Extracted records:
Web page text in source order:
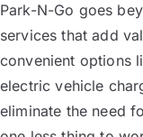
Park-N-Go goes
services that add
convenient options
electric vehicle
eliminate the need
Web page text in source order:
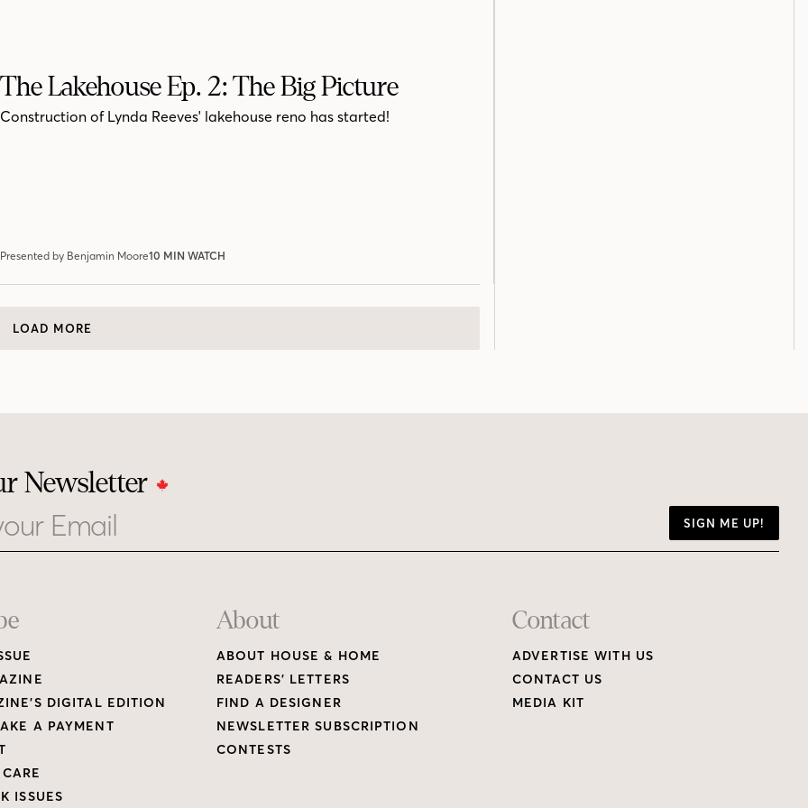
The Lakehouse Ep. 2: The Big Picture
Construction of Lynda Reeves' lakehouse reno has started!
Presented by Benjamin Moore10 MIN WATCH
LOAD MORE
Newsletter
SIGN ME UP!
DIGITAL EDITION
A PAYMENT
ISSUES
About
ABOUT HOUSE & HOME
READERS’ LETTERS
FIND A DESIGNER
NEWSLETTER SUBSCRIPTION
CONTESTS
Contact
ADVERTISE WITH US
CONTACT US
MEDIA KIT
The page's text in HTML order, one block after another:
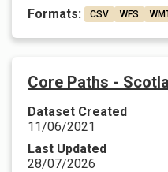
Formats:
CSV WFS
Core Paths -
Dataset Created
11/06/2021
Last Updated
28/07/2026
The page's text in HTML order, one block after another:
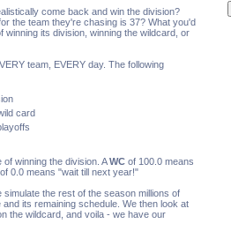
come back and win the division?
the team they're chasing is 37? What you'd
its division, winning the wildcard, or
team, EVERY day. The following
card
winning the division. AWC of 100.0 means
of 0.0 means "wait till next year!"
the rest of the season millions of
its remaining schedule. We then look at
the wildcard, and voila - we have our
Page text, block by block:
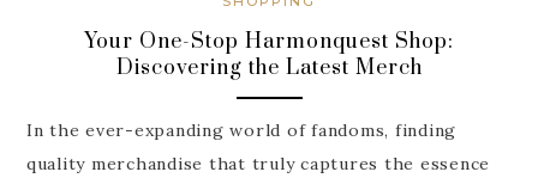
Your One-Stop Harmonquest Shop:
Discovering the Latest Merch
In the ever-expanding world of fandoms, finding
quality merchandise that truly captures the essence
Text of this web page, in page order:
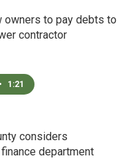
owners to pay debts to
contractor
• 1:21
considers
department
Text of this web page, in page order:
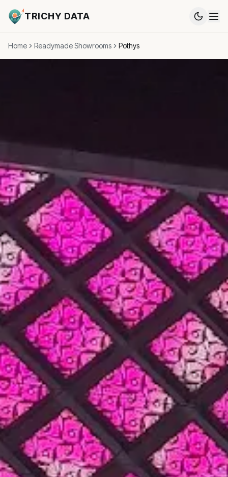
TRICHY DATA
Home Readymade Showrooms Pothys
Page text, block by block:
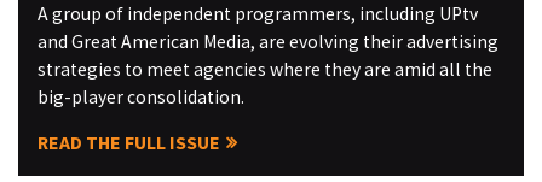
A group of independent programmers, including UPtv
and Great American Media, are evolving their advertising
strategies to meet agencies where they are amid all the
big-player consolidation.
READ THE FULL ISSUE
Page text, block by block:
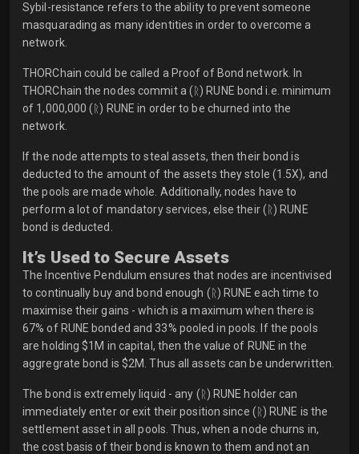
Sybil-resistance refers to the ability to prevent someone
masquarading as many identities in order to overcome a
network.
THORChain could be called a Proof of Bond network. In
THORChain the nodes commit a (ᚱ) RUNE bond i.e. minimum
of 1,000,000 (ᚱ) RUNE in order to be churned into the
network.
If the node attempts to steal assets, then their bond is
deducted to the amount of the assets they stole (1.5X), and
the pools are made whole. Additionally, nodes have to
perform a lot of mandatory services, else their (ᚱ) RUNE
bond is deducted.
It’s Used to Secure Assets
The Incentive Pendulum ensures that nodes are incentivised
to continually buy and bond enough (ᚱ) RUNE each time to
maximise their gains - which is a maximum when there is
67% of RUNE bonded and 33% pooled in pools. If the pools
are holding $1M in capital, then the value of RUNE in the
aggregrate bond is $2M. Thus all assets can be underwritten.
The bond is extremely liquid - any (ᚱ) RUNE holder can
immediately enter or exit their position since (ᚱ) RUNE is the
settlement asset in all pools. Thus, when a node churns in,
the cost basis of their bond is known to them and not an
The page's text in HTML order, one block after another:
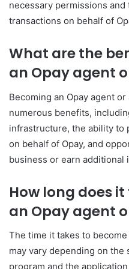
necessary permissions
transactions on behalf of
What are the
an Opay agent
Becoming an Opay agent
numerous benefits,
infrastructure, the ability to
on behalf of Opay, and
business or earn additional
How long does
an Opay agent
The time it takes to
may vary depending on
program and the
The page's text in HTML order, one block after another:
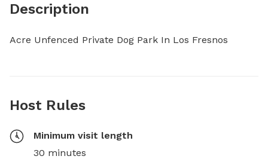
Description
Acre Unfenced Private Dog Park In Los Fresnos
Host Rules
Minimum visit length
30 minutes
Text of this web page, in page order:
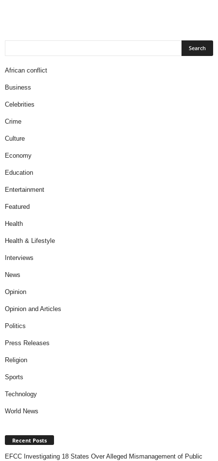
African conflict
Business
Celebrities
Crime
Culture
Economy
Education
Entertainment
Featured
Health
Health & Lifestyle
Interviews
News
Opinion
Opinion and Articles
Politics
Press Releases
Religion
Sports
Technology
World News
Recent Posts
EFCC Investigating 18 States Over Alleged Mismanagement of Public
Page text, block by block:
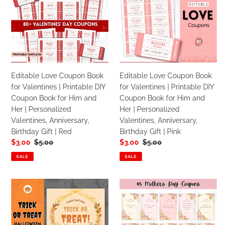
Anniversary
Gifts
|
Red
Anniversary
Gifts
Pink
Coupon
Book
for
Valentines
|
DIY
Coupon
Book
for
Him
and
Her
Valentines,
Anniversary,
Birthday
Gift
Editable Love Coupon Book
for Valentines | Printable DIY
Coupon Book for Him and
Her | Personalized
Valentines, Anniversary,
Birthday Gift | Red
Sale
price
$3.00 Regular
$5.00
SALE
Coupon
Book
for
Valentines
DIY
Coupon
Book
for
Him
and
Her
Valentines,
Anniversary,
Birthday
Gift
Editable Love Coupon Book
for Valentines | Printable DIY
Coupon Book for Him and
Her | Personalized
Valentines, Anniversary,
Birthday Gift | Pink
Sale
price
$3.00 Regular
$5.00
SALE
Halloween
Trick
Treat
Mothers
Day
Gift
Vouchers
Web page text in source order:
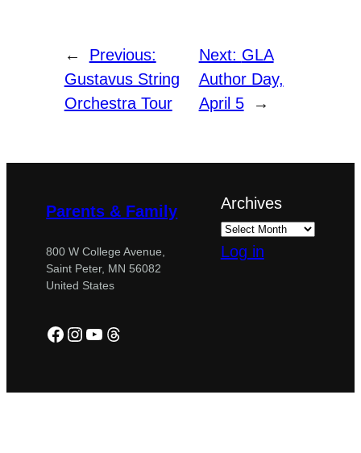
←
Previous:
Gustavus String
Orchestra Tour
Next: GLA
Author Day,
April 5
→
Parents & Family
800 W College Avenue,
Saint Peter, MN 56082
United States
Facebook
Instagram
YouTube
Threads
Archives
Log in
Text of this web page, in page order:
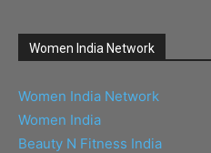
Women India Network
Women India Network
Women India
Beauty N Fitness India
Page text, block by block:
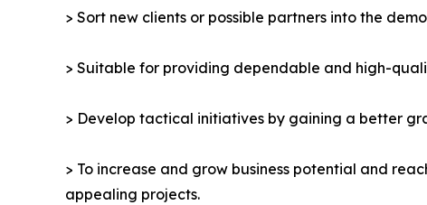
> Sort new clients or possible partners into the
> Suitable for providing dependable and high-
> Develop tactical initiatives by gaining a better
> To increase and grow business potential and
appealing projects.

GOAL OF THE EXERCISE
Pull every line with the string "Opay" from the data above.

RESPONSE FOR THIS EXERCISE
an Opay agent
Becoming an Opay agent
on behalf of Opay, and
an Opay agent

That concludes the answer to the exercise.